ASSIGNED TASK: Scan the records below for the line with "musical education is" and the line with "of musicians who". Repeat those two lines and every line between them exactly, and nothing else.

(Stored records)
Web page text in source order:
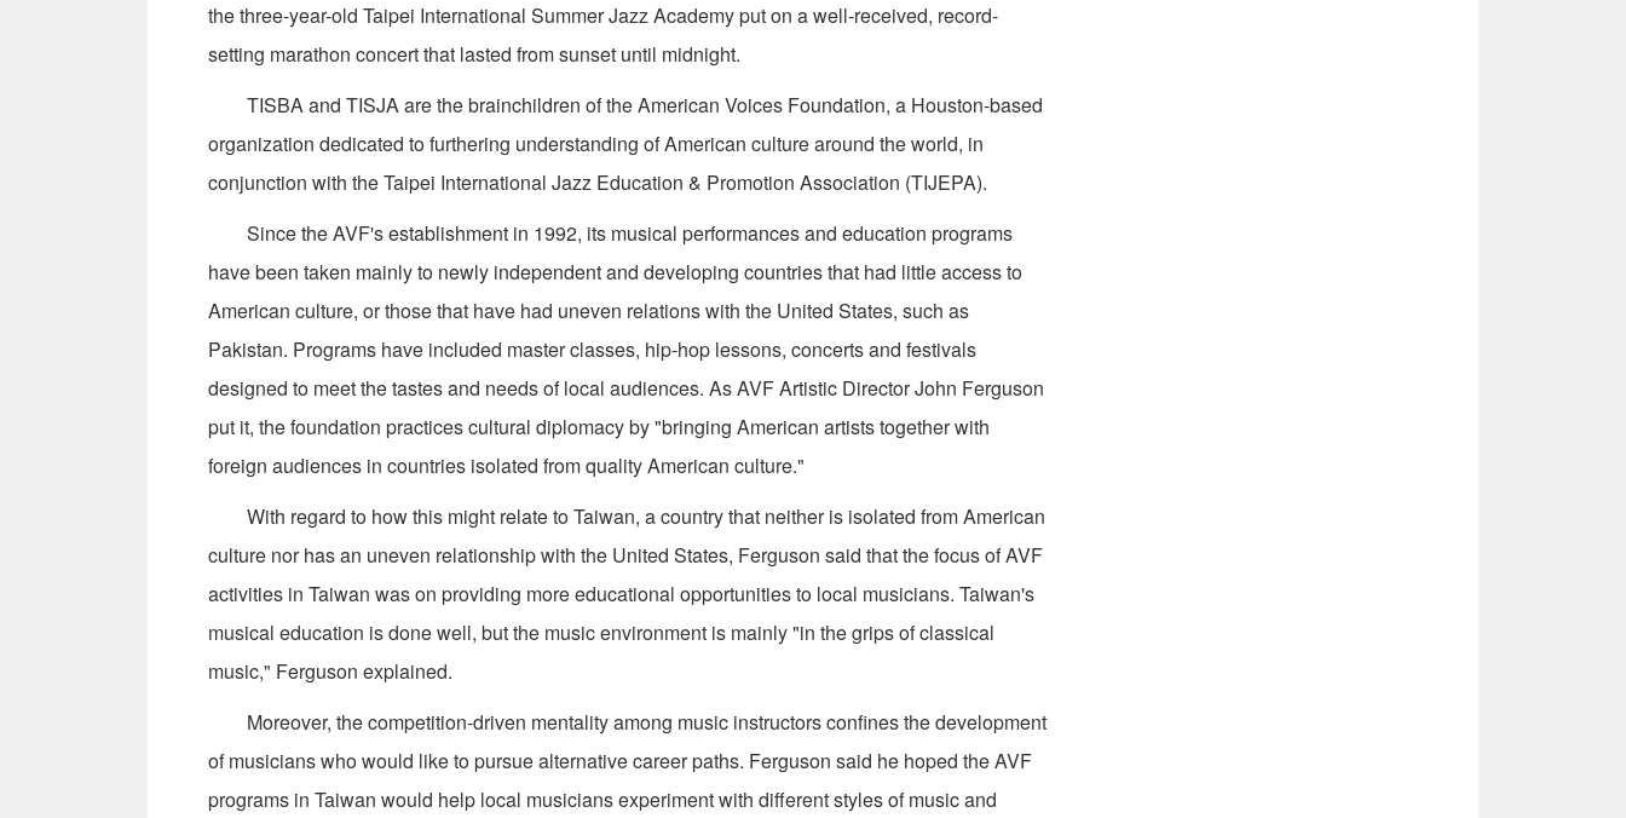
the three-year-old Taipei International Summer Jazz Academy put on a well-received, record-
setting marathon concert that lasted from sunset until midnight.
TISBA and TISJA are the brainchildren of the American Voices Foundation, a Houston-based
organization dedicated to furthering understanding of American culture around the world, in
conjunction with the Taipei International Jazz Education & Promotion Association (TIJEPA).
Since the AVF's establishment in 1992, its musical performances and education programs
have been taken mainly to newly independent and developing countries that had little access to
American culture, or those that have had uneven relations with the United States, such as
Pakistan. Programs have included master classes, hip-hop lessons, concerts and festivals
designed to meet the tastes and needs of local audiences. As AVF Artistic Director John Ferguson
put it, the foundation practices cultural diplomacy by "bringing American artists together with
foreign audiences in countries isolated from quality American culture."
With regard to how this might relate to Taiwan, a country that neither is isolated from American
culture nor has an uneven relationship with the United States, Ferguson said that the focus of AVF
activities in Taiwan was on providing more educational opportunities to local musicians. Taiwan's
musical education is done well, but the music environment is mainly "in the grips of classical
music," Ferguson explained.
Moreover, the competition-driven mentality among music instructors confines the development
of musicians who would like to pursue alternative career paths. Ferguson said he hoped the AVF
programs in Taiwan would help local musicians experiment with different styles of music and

RESPONSE TO THE EXERCISE:
musical education is done well, but the music environment is mainly "in the grips of classical
music," Ferguson explained.
Moreover, the competition-driven mentality among music instructors confines the development
of musicians who would like to pursue alternative career paths. Ferguson said he hoped the AVF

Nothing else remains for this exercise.